─── SUPPLIED DATA
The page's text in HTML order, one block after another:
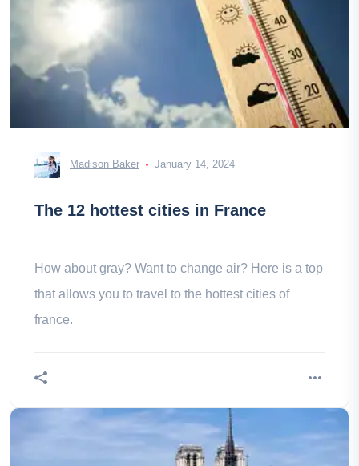
Madison Baker January 14, 2024
The 12 hottest cities in France
How about gray? Want to change air? Here is a top
that allows you to travel to the hottest cities of
france.
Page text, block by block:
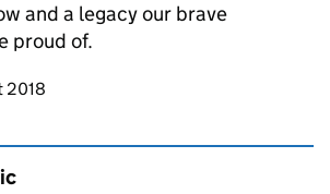
and a legacy our brave
proud of.
page
2018
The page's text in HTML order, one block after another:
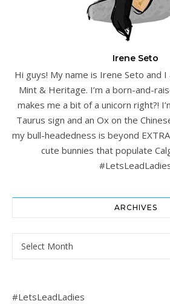
Irene Seto
Hi guys! My name is Irene Seto and
Mint & Heritage. I’m a born-and-
makes me a bit of a unicorn right?!
Taurus sign and an Ox on the
my bull-headedness is beyond
cute bunnies that populate
ARCHIVES
Archives
#LetsLeadLadies
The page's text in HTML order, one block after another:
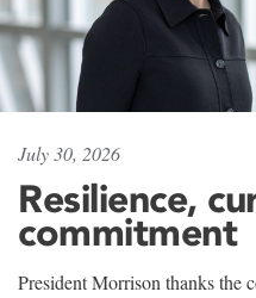
July 30, 2026
Resilience,
commitment
President Morrison thanks the
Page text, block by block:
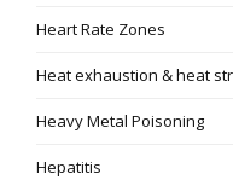
Heart Rate Zones
Heat exhaustion & heat
Heavy Metal Poisoning
Hepatitis
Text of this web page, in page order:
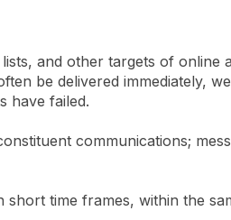
and other targets of
be delivered immediately,
have failed.
communications;
time frames, within the
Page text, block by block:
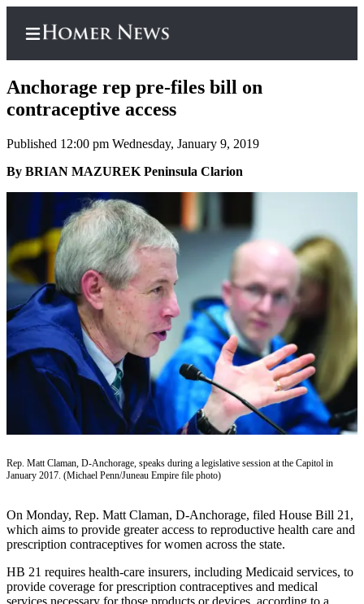
Home
Subscriber
Center
Subscribe
My
Account
Frequently
Asked
Questions
Contact
Our
Subscriber
Center
Hold
Application
Email
Anchorage rep pre-files bill on
contraceptive access
Published 12:00 pm Wednesday, January 9, 2019
By BRIAN MAZUREK Peninsula Clarion
Rep. Matt Claman, D-Anchorage, speaks during a legislative session at the Capitol in
January 2017. (Michael Penn/Juneau Empire file photo)
On Monday, Rep. Matt Claman, D-Anchorage, filed House Bill 21,
which aims to provide greater access to reproductive health care and
prescription contraceptives for women across the state.
HB 21 requires health-care insurers, including Medicaid services, to
provide coverage for prescription contraceptives and medical
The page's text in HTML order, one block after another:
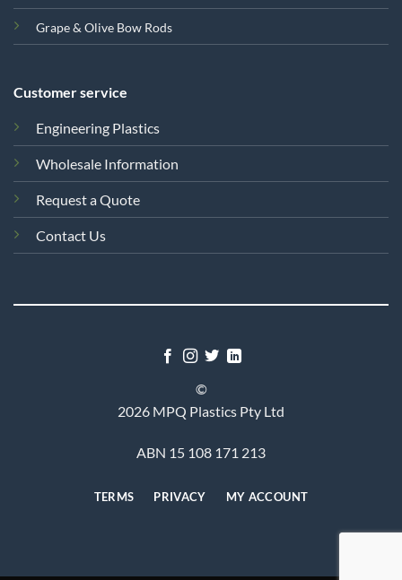
Grape & Olive Bow Rods
Customer service
Engineering Plastics
Wholesale Information
Request a Quote
Contact Us
©
2026 MPQ Plastics Pty Ltd
ABN 15 108 171 213
TERMS PRIVACY MY ACCOUNT
──────
Nothing but the records themselves, exact and complete, should be returned; leave the pictures out.

OUTPUT>
The page's text in HTML order, one block after another:
Madison Baker January 14, 2024
The 12 hottest cities in France
How about gray? Want to change air? Here is a top
that allows you to travel to the hottest cities of
france.
Page text, block by block:
and a legacy our brave
proud of.
page
2018
The page's text in HTML order, one block after another:
Irene Seto
Hi guys! My name is Irene Seto and
Mint & Heritage. I’m a born-and-
makes me a bit of a unicorn right?!
Taurus sign and an Ox on the
my bull-headedness is beyond
cute bunnies that populate
ARCHIVES
Archives
#LetsLeadLadies
The page's text in HTML order, one block after another:
July 30, 2026
Resilience,
commitment
President Morrison thanks the
Page text, block by block:
Heart Rate Zones
Heat exhaustion & heat
Heavy Metal Poisoning
Hepatitis
Text of this web page, in page order:
and other targets of
be delivered immediately,
have failed.
communications;
time frames, within the
Page text, block by block:
Home
Subscriber
Center
Subscribe
My
Account
Frequently
Asked
Questions
Contact
Our
Subscriber
Center
Hold
Application
Email
Anchorage rep pre-files bill on
contraceptive access
Published 12:00 pm Wednesday, January 9, 2019
By BRIAN MAZUREK Peninsula Clarion
Rep. Matt Claman, D-Anchorage, speaks during a legislative session at the Capitol in
January 2017. (Michael Penn/Juneau Empire file photo)
On Monday, Rep. Matt Claman, D-Anchorage, filed House Bill 21,
which aims to provide greater access to reproductive health care and
prescription contraceptives for women across the state.
HB 21 requires health-care insurers, including Medicaid services, to
provide coverage for prescription contraceptives and medical
The page's text in HTML order, one block after another:
Grape & Olive Bow Rods
Customer service
Engineering Plastics
Wholesale Information
Request a Quote
Contact Us
©
2026 MPQ Plastics Pty Ltd
ABN 15 108 171 213
TERMS PRIVACY MY ACCOUNT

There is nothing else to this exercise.